Of the lines below, write out exactly those from the line with "FAILURE TO PERFORM" through the line with "has called for", both included, and skip the rest.

Records from a collection:
-- Opening Marker --

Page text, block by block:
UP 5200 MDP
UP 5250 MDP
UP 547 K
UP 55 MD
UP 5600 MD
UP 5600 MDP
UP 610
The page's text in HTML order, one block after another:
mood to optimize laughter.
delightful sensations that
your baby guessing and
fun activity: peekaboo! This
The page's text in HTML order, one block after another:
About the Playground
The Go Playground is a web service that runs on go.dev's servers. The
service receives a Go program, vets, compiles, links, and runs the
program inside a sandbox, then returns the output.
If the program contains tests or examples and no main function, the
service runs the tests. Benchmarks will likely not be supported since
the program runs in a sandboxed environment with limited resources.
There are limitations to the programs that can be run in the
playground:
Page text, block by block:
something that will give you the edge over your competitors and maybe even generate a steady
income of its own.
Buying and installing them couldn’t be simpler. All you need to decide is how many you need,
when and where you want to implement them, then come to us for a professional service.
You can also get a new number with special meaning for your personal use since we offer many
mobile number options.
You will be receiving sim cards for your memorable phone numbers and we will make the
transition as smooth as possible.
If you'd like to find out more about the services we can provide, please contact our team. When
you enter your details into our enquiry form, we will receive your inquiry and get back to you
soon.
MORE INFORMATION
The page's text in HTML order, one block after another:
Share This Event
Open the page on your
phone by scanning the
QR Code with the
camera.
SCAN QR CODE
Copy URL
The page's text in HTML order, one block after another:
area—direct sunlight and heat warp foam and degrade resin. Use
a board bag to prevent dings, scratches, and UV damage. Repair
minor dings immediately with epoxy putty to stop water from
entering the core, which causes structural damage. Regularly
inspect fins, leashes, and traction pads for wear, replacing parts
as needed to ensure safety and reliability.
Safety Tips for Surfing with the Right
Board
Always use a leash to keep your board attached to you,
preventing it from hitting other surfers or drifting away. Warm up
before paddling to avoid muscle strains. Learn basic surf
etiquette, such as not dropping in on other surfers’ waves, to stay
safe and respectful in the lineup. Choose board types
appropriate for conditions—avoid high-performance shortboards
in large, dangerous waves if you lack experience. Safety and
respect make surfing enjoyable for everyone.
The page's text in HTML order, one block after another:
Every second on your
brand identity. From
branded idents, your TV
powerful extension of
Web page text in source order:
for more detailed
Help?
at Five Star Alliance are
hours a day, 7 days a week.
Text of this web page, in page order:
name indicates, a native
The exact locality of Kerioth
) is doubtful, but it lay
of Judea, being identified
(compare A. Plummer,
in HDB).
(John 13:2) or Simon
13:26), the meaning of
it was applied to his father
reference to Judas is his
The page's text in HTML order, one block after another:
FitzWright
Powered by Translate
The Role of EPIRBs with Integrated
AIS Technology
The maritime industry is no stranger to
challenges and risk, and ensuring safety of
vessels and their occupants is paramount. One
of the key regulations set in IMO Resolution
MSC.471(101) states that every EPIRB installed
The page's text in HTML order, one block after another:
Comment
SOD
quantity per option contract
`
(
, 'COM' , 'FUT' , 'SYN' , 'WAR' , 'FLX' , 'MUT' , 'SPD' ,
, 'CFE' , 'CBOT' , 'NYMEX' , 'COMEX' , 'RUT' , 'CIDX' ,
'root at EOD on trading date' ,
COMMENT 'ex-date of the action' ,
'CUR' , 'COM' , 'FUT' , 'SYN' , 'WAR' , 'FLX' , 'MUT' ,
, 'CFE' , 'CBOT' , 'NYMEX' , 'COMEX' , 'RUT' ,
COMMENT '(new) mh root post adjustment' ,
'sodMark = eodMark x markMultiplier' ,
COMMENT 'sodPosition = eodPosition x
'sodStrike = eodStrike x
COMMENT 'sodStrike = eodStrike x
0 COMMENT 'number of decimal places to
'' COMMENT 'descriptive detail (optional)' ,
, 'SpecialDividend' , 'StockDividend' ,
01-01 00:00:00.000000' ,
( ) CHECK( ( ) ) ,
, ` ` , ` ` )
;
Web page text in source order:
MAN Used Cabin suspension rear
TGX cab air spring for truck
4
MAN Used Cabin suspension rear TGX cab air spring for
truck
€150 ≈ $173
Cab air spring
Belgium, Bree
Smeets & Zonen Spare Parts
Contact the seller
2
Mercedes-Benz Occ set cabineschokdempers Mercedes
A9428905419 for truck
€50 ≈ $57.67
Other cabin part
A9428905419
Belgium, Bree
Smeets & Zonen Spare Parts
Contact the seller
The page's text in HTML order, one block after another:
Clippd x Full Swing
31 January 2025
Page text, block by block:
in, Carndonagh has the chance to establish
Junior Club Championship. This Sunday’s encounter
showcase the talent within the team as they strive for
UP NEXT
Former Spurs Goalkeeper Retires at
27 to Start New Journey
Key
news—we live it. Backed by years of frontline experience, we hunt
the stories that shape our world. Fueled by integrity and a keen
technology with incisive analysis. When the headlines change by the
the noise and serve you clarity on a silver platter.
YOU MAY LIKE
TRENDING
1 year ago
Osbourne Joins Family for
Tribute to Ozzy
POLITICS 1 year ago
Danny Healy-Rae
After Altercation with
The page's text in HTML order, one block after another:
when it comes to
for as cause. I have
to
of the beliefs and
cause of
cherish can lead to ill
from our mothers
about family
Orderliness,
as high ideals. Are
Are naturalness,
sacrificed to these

-- Closing Marker --
-- Opening Marker --

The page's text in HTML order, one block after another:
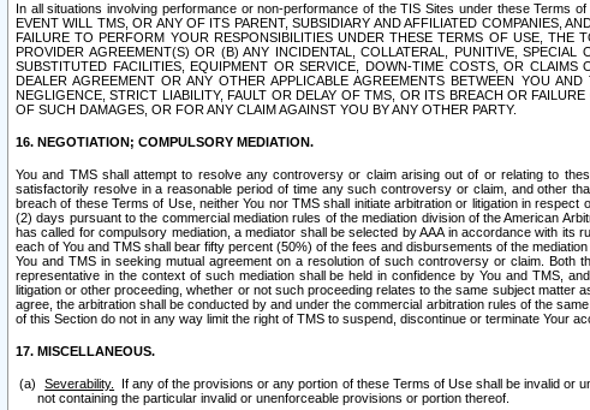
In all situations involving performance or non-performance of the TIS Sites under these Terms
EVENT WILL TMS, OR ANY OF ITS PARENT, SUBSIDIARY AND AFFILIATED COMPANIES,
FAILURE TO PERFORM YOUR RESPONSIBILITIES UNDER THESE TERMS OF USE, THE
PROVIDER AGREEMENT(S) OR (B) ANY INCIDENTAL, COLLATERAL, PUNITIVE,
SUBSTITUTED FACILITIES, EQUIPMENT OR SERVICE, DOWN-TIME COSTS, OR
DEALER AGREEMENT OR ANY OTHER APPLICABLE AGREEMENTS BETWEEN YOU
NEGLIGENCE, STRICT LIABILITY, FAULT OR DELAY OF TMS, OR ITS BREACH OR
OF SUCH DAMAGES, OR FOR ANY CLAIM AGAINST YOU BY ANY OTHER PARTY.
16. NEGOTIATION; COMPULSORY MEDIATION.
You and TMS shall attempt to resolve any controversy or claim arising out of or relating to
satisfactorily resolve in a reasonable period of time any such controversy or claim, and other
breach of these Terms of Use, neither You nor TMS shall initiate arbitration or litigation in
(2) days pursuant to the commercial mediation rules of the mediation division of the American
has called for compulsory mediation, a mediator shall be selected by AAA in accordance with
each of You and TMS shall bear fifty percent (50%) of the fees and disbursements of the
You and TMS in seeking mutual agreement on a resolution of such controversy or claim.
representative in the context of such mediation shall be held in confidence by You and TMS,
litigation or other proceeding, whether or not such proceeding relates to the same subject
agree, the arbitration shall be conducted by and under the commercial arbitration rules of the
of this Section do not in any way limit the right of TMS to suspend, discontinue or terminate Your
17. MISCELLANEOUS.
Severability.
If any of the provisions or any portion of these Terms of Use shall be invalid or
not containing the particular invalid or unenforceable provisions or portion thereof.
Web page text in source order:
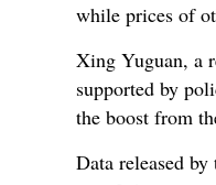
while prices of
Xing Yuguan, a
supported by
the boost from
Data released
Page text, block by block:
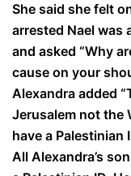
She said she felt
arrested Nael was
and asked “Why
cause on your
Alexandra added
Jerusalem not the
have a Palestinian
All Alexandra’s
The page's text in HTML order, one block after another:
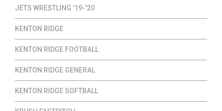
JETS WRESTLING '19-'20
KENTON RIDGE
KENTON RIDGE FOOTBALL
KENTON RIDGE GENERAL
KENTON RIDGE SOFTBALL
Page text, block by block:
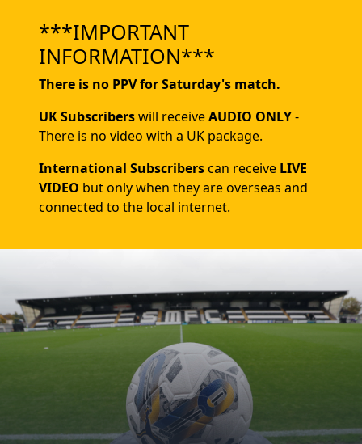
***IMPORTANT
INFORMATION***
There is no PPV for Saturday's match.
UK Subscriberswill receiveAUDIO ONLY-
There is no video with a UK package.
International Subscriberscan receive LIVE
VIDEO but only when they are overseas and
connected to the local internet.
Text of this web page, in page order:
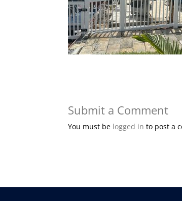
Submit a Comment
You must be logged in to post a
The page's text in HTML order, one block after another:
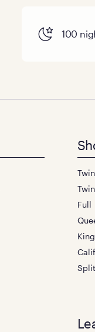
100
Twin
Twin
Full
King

-- Closing Marker --

**Solution for this task**
FAILURE TO PERFORM YOUR RESPONSIBILITIES UNDER THESE TERMS OF USE, THE
PROVIDER AGREEMENT(S) OR (B) ANY INCIDENTAL, COLLATERAL, PUNITIVE,
SUBSTITUTED FACILITIES, EQUIPMENT OR SERVICE, DOWN-TIME COSTS, OR
DEALER AGREEMENT OR ANY OTHER APPLICABLE AGREEMENTS BETWEEN YOU
NEGLIGENCE, STRICT LIABILITY, FAULT OR DELAY OF TMS, OR ITS BREACH OR
OF SUCH DAMAGES, OR FOR ANY CLAIM AGAINST YOU BY ANY OTHER PARTY.
16. NEGOTIATION; COMPULSORY MEDIATION.
You and TMS shall attempt to resolve any controversy or claim arising out of or relating to
satisfactorily resolve in a reasonable period of time any such controversy or claim, and other
breach of these Terms of Use, neither You nor TMS shall initiate arbitration or litigation in
(2) days pursuant to the commercial mediation rules of the mediation division of the American
has called for compulsory mediation, a mediator shall be selected by AAA in accordance with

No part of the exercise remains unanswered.